Evening Wind-Down Techniques: Relaxation and Sleep Preparation
An evening wind-down routine helps your mind and body transition from the demands of the day into a state of rest. By incorporating calming practices like journaling, breathing exercises, and gentle movement, you can reduce stress and prepare for deeper, more restorative sleep. Many people pair wind-down routines with habit stacking to build consistency.
Start with calming activities
Choose activities that help you slow down, such as reading, journaling, or listening to soft music. If you enjoy nature-based relaxation, consider pairing your routine with forest bathing earlier in the day.
Practice gentle movement
Light stretching or mobility exercises can help release tension built up throughout the day. Desk workers may benefit from pairing evening movement with mobility routines to ease stiffness.

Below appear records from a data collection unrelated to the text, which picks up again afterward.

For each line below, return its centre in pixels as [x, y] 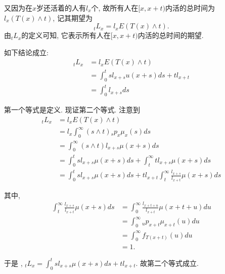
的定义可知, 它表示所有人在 [66, 35]
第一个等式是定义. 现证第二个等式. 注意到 [72, 110]
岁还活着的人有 [61, 8]
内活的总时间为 [190, 8]
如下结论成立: [26, 52]
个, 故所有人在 [115, 8]
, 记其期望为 [73, 17]
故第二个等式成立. [169, 263]
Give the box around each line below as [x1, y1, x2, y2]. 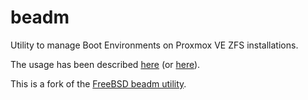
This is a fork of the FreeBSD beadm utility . [10, 77, 187, 90]
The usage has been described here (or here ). [10, 58, 201, 70]
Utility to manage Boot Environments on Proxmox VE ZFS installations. [10, 39, 299, 51]
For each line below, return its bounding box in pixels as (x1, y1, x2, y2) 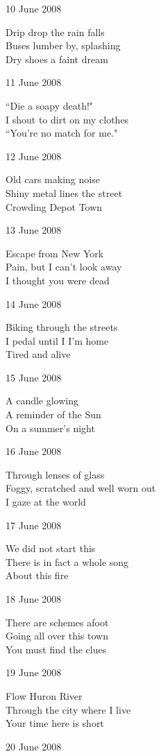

Use breathing techniques to relax
Slow, intentional breathing helps calm the nervous system and prepare your body for rest. Explore simple exercises in our breathing techniques guide.
Limit screen time
Reducing screen exposure 30–60 minutes before bed can help your mind unwind. Instead, try journaling or preparing for the next day to create mental clarity.
Build consistency with habit stacking
Linking your wind-down activities together makes it easier to maintain your routine. For example, after brushing your teeth, you might stretch, journal, and then practice a breathing exercise. This approach pairs well with morning wellness routines to create a balanced daily rhythm.